Youth Congress protestors did their best French feminist impression. Sarvam wowed AI geeks with two large, voice-first, home-grown AI models. French President Emmanuel Macron gushed about UPI as if it had originated in the Champagne region of France. Desi and international players promised to spend big money on AI infrastructure in India. The Cassandras of foreign media whined about the traffic and India’s ostensible VVIP culture.

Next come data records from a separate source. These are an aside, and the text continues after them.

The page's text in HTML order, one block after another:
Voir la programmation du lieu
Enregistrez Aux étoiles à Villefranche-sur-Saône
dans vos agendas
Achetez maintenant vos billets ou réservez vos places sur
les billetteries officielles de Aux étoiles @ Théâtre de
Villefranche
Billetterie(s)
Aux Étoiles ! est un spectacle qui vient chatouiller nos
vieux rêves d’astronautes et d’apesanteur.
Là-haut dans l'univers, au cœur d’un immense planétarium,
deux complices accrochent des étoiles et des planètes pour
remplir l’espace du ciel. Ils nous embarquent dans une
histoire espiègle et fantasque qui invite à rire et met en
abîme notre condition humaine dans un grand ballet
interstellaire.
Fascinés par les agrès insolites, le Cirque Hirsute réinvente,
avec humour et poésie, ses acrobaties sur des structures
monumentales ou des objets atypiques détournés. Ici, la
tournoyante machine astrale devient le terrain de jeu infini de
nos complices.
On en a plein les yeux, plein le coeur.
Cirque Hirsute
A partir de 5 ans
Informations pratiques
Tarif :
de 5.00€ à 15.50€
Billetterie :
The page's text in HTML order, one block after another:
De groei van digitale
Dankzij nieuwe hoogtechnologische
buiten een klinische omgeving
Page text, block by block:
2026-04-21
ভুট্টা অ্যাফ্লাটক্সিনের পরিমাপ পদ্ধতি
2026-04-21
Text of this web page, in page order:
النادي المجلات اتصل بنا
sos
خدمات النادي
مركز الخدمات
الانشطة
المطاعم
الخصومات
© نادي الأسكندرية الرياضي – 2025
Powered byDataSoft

But perhaps what went under the radar was Sam Altman’s view on AI energy usage, which told us more about his views on humanity.
When pressed about AI harming the environment, Altman said:
“One of the unfair comparisons in this case is that people talk about how much energy it takes to train an AI model versus how much it costs one human to do an inference query. It also takes a lot of time to train a human. It takes 20 years of your life, and all of the food you eat during that time, before you get smart. Not only that, it took a very wide spread of evolution, like a hundred billion people who have ever lived, who learned not to be eaten by predators and learned how to figure out science to produce you. The fair comparison, if you ask ChatGPT a question, is how much energy it takes to answer that question versus a human. And AI has probably caught up on an energy efficiency basis that way.”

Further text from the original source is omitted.